What is the maximum value for a field of view.
Can i go to 180 ? 360 ?

Knowing that the rendering would be done in a normal 1280x768 viewport.

Thanks !

Bob
02-09-2002, 01:57 AM
There's no maximum value of the FOV, only a threshold where you, as a user, find the projected image too distorted.

I, personally, think a vertical FOV of about 60 degrees for a fullscreen window is enough. Anything larger results in too much distortion.

Tron
02-09-2002, 08:53 AM
@Bob:
normal FOV is 90 degree, so 60 degree is pretty distorted and zoomed

@transnept:
the limit is < 180, cause the matrix is generated with tan(FOV / 2) and tan(90) is undefiend

Bob
02-09-2002, 01:36 PM
90 degress, huh? I think a scene is pretty distorted then. As I said, it's the user that defines the limit, and every use has a different limits. Saying 90 degrees is normal, is as wrong (and correct) as saying 60 is normal. i said what I think is normal.

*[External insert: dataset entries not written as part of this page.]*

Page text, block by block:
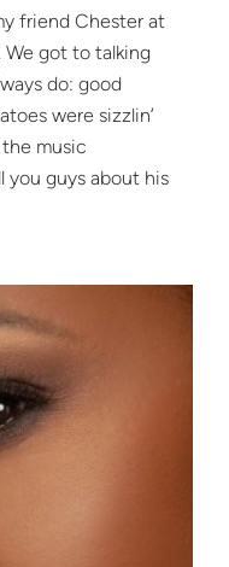
friend Chester at
We got to talking
do: good
were sizzlin’
music
you guys about his
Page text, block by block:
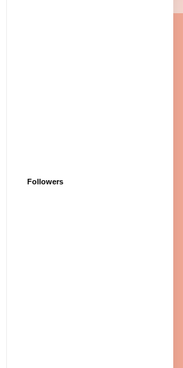
Followers

And how can you say something is normal in 90 degrees but distorted in 60? Heck, place a cube in a corner in both 60 and 90 degree FOV. With which FOV does the cube look most like a cube (all corners closest to 90 degrees). That's what I mean with distortion. In 90 degree FOV, a cube in the corner of a view doens't look like a cube, but a pyramid or something similar.

Tron
02-09-2002, 09:04 PM
this is a simple perspective projection matrix:
A 0 0 0
0 B 0 0
0 0 C D
0 0 1 0

A = 1.0 / Aspect
B = 1.0
C = (Far + Near) / (Far - Near)
D = -2.0 * Far * Near / (Far - Near)


this is a perspective projection matrix with FOV:
A 0 0 0
0 B 0 0
0 0 C D
0 0 1 0

A = 1.0 / tan(Angle / 2.0 / 180.0 * M_PI) / Aspect
B = 1.0 / tan(Angle / 2.0 / 180.0 * M_PI)
C = (Far + Near) / (Far - Near)
D = -2.0 * Far * Near / (Far - Near)

they're only equal for the case FOV == 90
take pen and paper and build a projection matrix yourself and you'll see...

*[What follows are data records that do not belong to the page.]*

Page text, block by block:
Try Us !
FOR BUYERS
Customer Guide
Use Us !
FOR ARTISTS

btw: in Quake the normal FOV is 90 too and i think JC know's much about projection and FOV.
and with every other value things look zommen and distorted.

02-09-2002, 09:57 PM
looking at this, im wondering if it works on half the angle basis ie straight ahead is 0 and 45 degrees is the viewing angle, aka 90, this looks like it could be the case but i cant say for certain.
45 0 45
\ | /
\|/

Bob
02-10-2002, 02:43 AM
Tron, I can see that the two matrices are equal then the FOV is 90 degrees, but what does that has to do with the fact that objects looks distorted or not? When playing any FPS with 90 degree FOV, I can clearly see how the objects are distorted when they reach the edge of the screen. In my oppinion, it's quite annoying.

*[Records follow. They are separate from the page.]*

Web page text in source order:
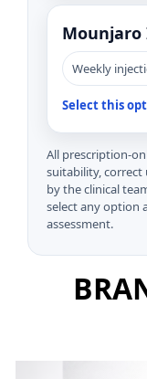
Weekly
Select this
All prescription-
suitability, correct
by the clinical
select any option
assessment.
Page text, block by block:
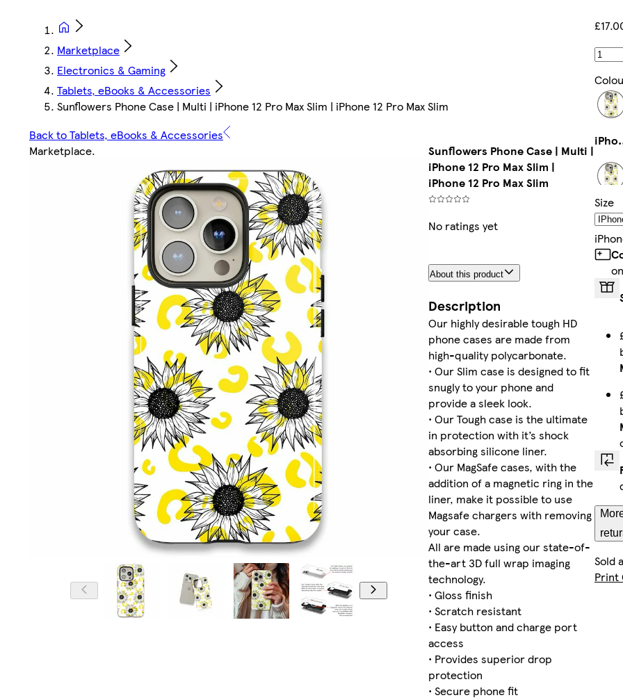
Marketplace
Electronics & Gaming
Tablets, eBooks & Accessories
Sunflowers Phone Case | Multi | iPhone 12 Pro Max Slim | iPhone 12 Pro Max Slim
Back to Tablets, eBooks & Accessories
Marketplace.
Sunflowers Phone Case | Multi |
iPhone 12 Pro Max Slim |
iPhone 12 Pro Max Slim
No ratings yet
About this product
Description
Our highly desirable tough HD
phone cases are made from
high-quality polycarbonate.
• Our Slim case is designed to fit
snugly to your phone and
provide a sleek look.
• Our Tough case is the ultimate
in protection with it’s shock
absorbing silicone liner.
• Our MagSafe cases, with the
addition of a magnetic ring in the
liner, make it possible to use
Magsafe chargers with removing
your case.
All are made using our state-of-
the-art 3D full wrap imaging
technology.
• Gloss finish
• Scratch resistant
• Easy button and charge port
access
• Provides superior drop
protection
• Secure phone fit
iPhone
Size
Sold
Print

My monitor is about 13 inch high, and I have my eyes about 18 inch away. Using some trigonometry and geometry, I get the vertical FOV to about 40 degrees. That's the true FOV I see when looking at a fullscreen window on my monitor. An I have tried it, and it doens't look bad at all. The fact that you don't see much of the surrounding is another problem. But that's the amount of environment I would see if I was looking through a rectangle of that size, at that distance, in real life.